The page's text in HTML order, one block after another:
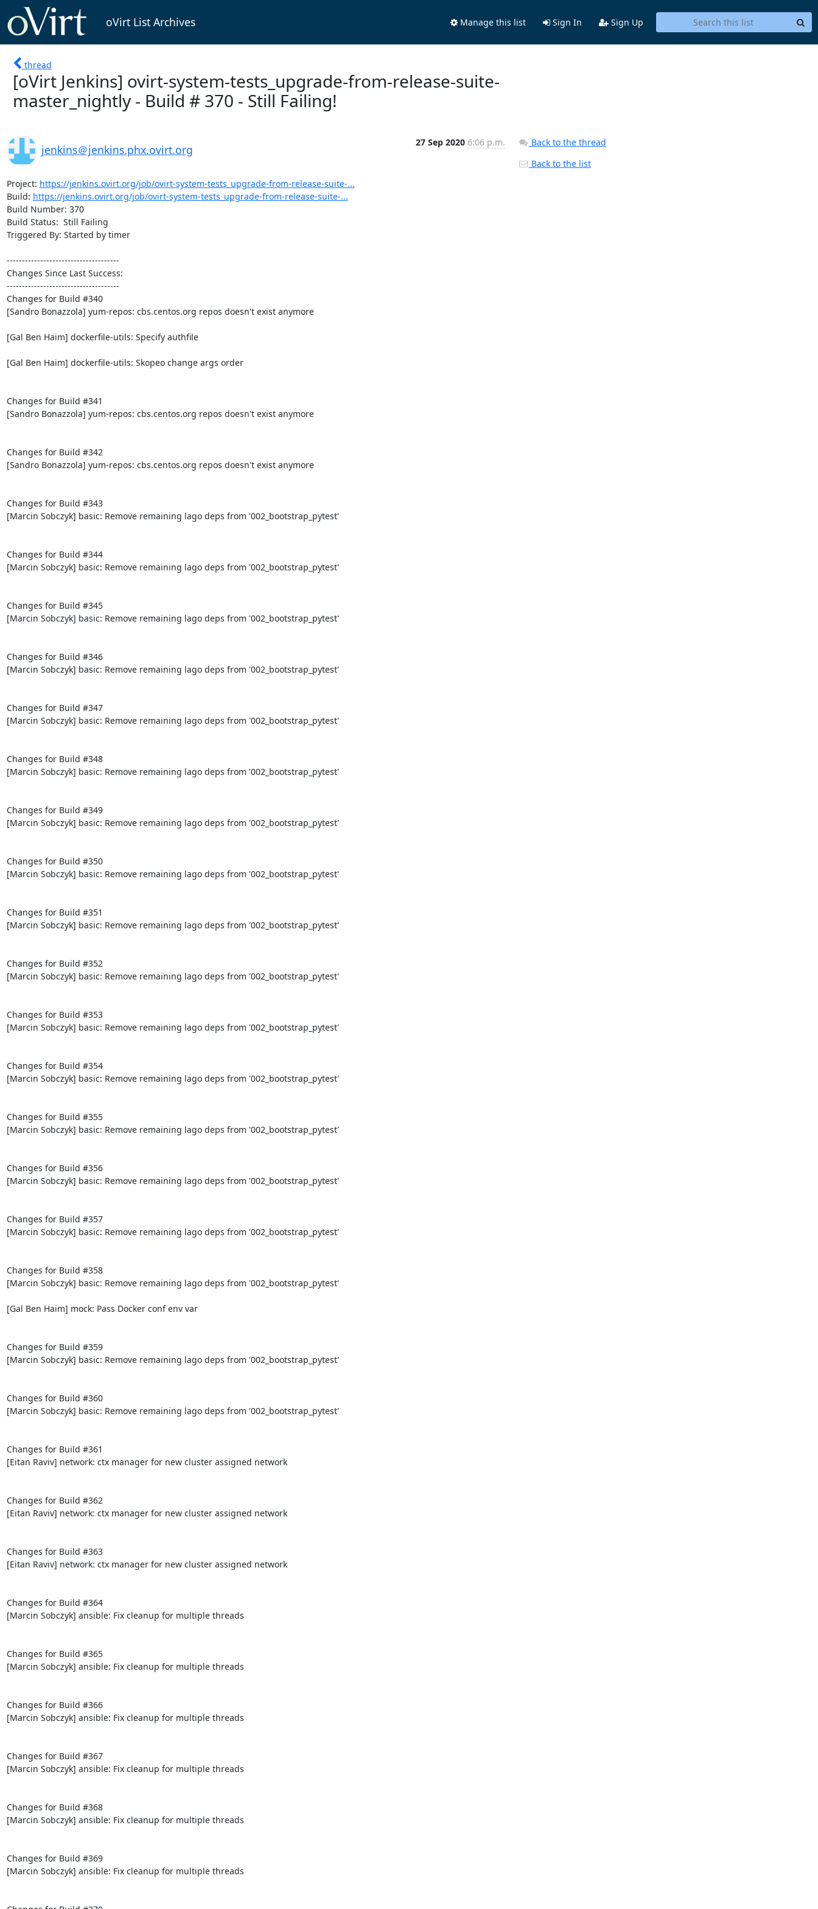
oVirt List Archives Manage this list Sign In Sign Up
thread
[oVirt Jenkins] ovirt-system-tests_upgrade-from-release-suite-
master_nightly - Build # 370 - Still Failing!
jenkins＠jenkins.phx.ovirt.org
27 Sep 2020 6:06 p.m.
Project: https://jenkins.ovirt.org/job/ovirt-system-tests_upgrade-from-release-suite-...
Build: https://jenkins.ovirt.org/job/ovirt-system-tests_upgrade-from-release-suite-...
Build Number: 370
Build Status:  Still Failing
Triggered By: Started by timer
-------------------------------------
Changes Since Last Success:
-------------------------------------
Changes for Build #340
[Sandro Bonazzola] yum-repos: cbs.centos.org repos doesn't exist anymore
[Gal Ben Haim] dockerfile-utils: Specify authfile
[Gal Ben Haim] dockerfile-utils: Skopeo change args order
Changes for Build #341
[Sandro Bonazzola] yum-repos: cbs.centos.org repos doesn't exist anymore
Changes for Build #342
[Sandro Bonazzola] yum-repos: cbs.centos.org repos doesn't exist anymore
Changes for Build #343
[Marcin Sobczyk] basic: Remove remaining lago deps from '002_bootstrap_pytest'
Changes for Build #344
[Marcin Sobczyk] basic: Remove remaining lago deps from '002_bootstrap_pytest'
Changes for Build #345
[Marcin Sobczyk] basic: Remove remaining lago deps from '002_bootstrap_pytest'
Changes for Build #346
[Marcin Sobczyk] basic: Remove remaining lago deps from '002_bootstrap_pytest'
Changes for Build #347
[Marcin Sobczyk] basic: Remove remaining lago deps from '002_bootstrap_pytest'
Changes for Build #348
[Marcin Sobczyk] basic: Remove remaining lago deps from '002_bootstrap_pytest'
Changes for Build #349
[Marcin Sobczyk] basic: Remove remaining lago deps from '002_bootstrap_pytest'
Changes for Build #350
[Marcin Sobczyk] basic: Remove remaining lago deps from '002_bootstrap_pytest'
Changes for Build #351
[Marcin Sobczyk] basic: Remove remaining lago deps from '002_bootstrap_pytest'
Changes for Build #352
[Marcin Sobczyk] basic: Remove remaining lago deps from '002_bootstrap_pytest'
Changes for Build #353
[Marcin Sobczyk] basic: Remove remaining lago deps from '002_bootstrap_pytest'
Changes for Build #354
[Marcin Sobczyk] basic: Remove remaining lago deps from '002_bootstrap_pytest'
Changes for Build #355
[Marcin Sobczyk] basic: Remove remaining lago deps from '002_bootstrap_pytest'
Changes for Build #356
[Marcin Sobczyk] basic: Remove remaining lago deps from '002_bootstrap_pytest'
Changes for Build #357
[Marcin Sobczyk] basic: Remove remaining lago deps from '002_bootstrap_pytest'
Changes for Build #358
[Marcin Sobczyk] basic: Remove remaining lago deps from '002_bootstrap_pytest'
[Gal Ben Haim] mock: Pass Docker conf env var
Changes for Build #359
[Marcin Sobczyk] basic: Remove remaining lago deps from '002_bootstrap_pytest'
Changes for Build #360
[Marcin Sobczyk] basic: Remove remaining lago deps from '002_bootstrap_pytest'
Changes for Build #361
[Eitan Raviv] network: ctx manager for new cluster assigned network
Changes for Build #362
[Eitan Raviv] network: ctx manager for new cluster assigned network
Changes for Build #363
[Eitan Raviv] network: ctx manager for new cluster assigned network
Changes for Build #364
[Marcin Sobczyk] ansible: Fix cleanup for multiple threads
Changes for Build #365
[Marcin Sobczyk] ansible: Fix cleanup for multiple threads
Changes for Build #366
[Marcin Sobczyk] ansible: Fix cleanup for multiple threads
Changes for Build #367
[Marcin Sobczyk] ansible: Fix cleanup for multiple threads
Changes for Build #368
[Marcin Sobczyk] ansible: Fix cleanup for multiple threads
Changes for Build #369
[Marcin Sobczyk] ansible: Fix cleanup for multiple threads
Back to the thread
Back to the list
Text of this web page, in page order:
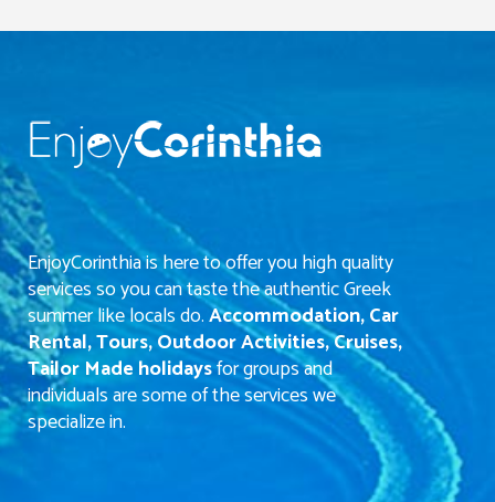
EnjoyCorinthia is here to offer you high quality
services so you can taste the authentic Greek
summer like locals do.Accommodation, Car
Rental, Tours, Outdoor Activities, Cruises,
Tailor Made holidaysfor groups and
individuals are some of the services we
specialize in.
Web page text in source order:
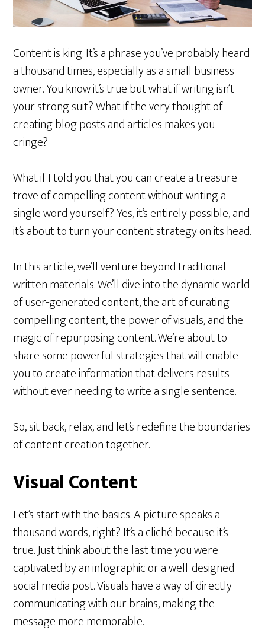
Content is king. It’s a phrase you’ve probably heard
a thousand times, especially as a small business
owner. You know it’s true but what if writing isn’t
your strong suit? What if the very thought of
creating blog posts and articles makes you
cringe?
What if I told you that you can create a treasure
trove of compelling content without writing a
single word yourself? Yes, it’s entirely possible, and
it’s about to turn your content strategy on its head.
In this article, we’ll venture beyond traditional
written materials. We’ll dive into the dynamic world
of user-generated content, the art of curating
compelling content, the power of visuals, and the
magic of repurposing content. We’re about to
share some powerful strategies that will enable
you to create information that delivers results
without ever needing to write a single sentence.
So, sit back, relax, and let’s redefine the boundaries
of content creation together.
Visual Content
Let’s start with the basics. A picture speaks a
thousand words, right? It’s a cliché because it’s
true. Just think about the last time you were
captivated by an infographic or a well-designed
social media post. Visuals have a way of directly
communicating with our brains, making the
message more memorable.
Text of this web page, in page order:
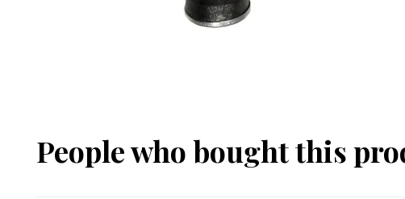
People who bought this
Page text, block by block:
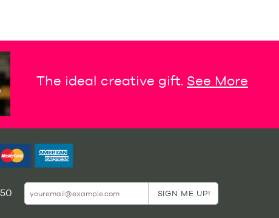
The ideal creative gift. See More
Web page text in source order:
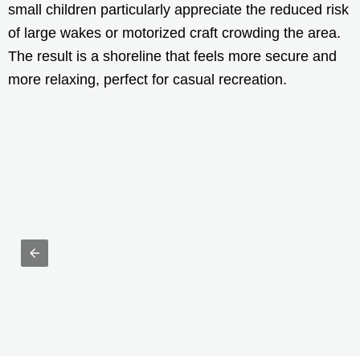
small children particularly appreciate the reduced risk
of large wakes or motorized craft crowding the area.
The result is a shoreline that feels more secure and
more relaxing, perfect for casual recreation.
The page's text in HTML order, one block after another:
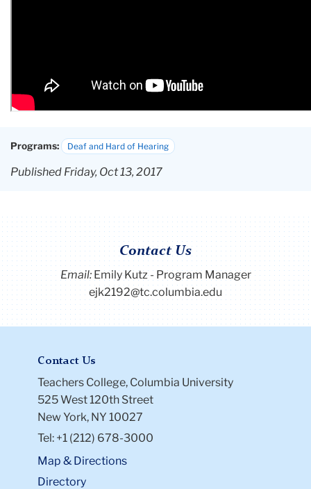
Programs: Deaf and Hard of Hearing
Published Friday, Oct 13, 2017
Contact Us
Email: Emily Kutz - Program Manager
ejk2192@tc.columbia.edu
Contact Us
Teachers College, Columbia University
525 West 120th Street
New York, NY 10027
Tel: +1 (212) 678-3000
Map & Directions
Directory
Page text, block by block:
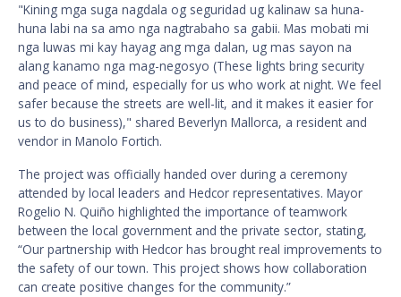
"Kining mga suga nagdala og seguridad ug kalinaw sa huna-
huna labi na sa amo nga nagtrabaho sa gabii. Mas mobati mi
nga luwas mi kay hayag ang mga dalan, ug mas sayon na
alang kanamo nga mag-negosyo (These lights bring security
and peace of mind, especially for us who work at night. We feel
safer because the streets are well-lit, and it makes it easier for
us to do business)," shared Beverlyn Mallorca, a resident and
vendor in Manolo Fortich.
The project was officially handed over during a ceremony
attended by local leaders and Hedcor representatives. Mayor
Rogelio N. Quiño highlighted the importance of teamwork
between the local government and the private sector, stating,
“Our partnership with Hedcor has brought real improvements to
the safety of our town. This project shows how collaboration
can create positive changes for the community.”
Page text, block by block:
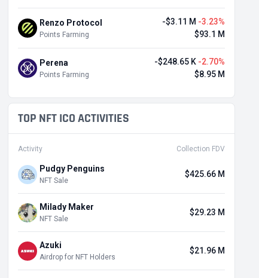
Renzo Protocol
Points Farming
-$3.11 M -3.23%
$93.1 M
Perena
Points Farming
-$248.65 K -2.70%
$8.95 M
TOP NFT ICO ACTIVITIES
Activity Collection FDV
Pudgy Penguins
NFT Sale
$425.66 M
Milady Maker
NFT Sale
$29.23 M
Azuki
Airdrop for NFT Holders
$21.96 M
^^^^^^^^^^^^^^^^
Look above for the line containing "jenkins＠jenkins.phx.ovirt.org". Output from there through the line containing "Changes for Build #342", exactly and inclusively.

jenkins＠jenkins.phx.ovirt.org
27 Sep 2020 6:06 p.m.
Project: https://jenkins.ovirt.org/job/ovirt-system-tests_upgrade-from-release-suite-...
Build: https://jenkins.ovirt.org/job/ovirt-system-tests_upgrade-from-release-suite-...
Build Number: 370
Build Status:  Still Failing
Triggered By: Started by timer
-------------------------------------
Changes Since Last Success:
-------------------------------------
Changes for Build #340
[Sandro Bonazzola] yum-repos: cbs.centos.org repos doesn't exist anymore
[Gal Ben Haim] dockerfile-utils: Specify authfile
[Gal Ben Haim] dockerfile-utils: Skopeo change args order
Changes for Build #341
[Sandro Bonazzola] yum-repos: cbs.centos.org repos doesn't exist anymore
Changes for Build #342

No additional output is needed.